### HOW TO COMPLETE THIS TASK
Starting at the line with "Page text, block" and going on through the line with "Web page text", reproduce each line in the records below exactly and nothing more.

(Stored data)
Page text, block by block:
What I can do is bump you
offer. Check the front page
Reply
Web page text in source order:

--

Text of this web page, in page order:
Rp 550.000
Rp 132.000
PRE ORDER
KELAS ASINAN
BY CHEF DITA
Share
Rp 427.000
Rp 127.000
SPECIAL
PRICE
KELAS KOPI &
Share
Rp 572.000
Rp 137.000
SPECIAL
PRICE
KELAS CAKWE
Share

### RESPONSE AREA
Page text, block by block:
What I can do is bump you
offer. Check the front page
Reply
Web page text in source order:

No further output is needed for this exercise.